Le passage à la location-gérance permet à Carrefour de rester propriétaire du magasin -contrairement à une franchise- en en confiant l'exploitation commerciale sous sa marque à un directeur indépendant qui devient patron et employeur. Pour le futur dirigeant, cette reprise nécessite moins d'investissements qu'une franchise en l'absence de grosse mise de fonds initiale à mobiliser.

Les employés resteront salariés des magasins transférés

Ce modèle d'exploitation commerciale, déjà répandu dans les moyennes surfaces de l'enseigne (City, Express, Contact) mais nouveau pour les hypers, n'est pas sans conséquences pour les actuels salariés des hypers concernés.

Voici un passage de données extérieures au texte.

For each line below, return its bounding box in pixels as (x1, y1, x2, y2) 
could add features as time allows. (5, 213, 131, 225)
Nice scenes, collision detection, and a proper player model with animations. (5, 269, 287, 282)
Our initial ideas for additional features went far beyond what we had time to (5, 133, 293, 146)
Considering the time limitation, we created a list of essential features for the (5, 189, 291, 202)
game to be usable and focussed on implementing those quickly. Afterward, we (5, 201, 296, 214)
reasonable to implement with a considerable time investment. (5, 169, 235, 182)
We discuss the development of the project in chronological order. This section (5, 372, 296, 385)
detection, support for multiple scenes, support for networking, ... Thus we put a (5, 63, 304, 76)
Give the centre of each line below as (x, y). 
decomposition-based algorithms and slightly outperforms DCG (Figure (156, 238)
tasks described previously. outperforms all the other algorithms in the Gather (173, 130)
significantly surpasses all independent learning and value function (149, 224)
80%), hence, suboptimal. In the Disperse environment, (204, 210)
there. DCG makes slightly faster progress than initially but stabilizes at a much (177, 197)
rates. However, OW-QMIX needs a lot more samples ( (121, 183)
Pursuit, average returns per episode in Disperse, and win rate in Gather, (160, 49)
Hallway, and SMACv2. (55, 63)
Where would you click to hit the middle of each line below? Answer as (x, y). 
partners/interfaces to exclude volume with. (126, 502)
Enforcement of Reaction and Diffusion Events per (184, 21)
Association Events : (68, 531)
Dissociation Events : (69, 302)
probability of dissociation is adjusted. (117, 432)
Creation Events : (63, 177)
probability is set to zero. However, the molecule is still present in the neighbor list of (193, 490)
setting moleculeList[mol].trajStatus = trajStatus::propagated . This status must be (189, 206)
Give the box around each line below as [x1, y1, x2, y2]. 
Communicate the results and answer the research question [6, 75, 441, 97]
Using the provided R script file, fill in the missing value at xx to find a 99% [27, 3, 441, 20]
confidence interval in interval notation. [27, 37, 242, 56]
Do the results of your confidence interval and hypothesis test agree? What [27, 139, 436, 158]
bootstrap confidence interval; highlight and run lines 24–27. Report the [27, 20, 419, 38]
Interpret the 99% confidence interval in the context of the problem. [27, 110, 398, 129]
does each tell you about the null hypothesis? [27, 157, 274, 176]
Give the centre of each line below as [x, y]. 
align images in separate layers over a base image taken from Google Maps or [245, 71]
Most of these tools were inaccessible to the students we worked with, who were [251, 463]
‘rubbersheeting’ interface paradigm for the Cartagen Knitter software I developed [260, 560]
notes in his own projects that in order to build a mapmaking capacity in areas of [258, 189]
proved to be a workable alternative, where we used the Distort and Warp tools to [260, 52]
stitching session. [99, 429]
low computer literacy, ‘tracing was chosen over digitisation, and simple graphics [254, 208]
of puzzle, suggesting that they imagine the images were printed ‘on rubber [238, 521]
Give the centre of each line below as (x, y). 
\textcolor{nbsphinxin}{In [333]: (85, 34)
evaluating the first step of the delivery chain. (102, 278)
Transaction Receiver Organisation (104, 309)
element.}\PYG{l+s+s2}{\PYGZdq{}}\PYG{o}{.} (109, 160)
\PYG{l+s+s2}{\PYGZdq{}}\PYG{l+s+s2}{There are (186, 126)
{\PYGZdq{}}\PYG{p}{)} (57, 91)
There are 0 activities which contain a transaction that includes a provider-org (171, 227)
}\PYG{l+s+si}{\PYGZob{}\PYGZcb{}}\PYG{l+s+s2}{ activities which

Ces derniers seront transférés juridiquement dans l'entité dirigée par le futur directeur-locataire du fonds de commerce.

C'est pourquoi le projet de location-gérance fait l'objet d'une procédure d'information-consultation auprès des représentants du personnel, a indiqué Carrefour, même si "l'ensemble des collaborateurs resteraient salariés des magasins".

Les accords d'entreprise Carrefour cesseront 15 mois après le transfert

Les cinq hypermarchés concernés, tous situés en régions, sont ceux de Montluçon (Allier), Château-Thierry (Aisne), Cahors (Lot), Flers (Orne) et Saint-Lô (Manche). Ils comptent au total plus de 600 salariés. Leur transfert, lors du passage en location-gérance des magasins qui les emploient, inquiète au plus haut point les syndicats, qui redoutent un moins-disant social pour les salariés concernés.

Au terme de 15 mois de transition, les accords d'entreprise dont ils bénéficiaient chez Carrefour prendront fin. Ils devront être renégociés établissement par établissement, expliquent les syndicats du groupe.

En effet, si le repreneur d'un magasin en location-gérance doit garder les employés avec leur ancienneté et leur salaire, il n'est pas tenu de leur appliquer les accords collectifs de Carrefour Hypermarchés, ni la politique d'intéressement ou le plan d'épargne du groupe. Ce sera alors la convention collective de branche, a priori moins favorable, qui deviendra la référence pour tous ces salariés transférés.

Les syndicats redoutent un moins-disant social

"Ces (nouveaux) accords d'entreprises, moins favorables, seront basés sur l'accord de branche, ce qui n'est pas satisfaisant", renchérit Michel Engelz (FO, majoritaire). Le syndicat CFDT du groupe estime que les salariés perdront l'équivalent de deux mois de rémunération lors de leur transfert.

La CFDT et FO demandent à la direction de Carrefour des garanties, notamment en matière de santé et de prévoyance. La CFDT va plus loin en réclamant une indemnité compensant les pertes de salaires engendrées et une "charte sociale" avec les repreneurs "afin de maintenir le maximum d'avantages sociaux".

À terme, la CFDT estime que 30 à 40 hypers pourraient subir le même sort sur les 247 hypermarchés qu'exploite Carrefour en France. Le PDG du groupe, Alexandre Bompard, doit présenter le 23 janvier 2017 un "plan de transformation". Il restera à savoir si la location-gérance sera érigée en modèle économique à part entière pour les hypermarchés Carrefour.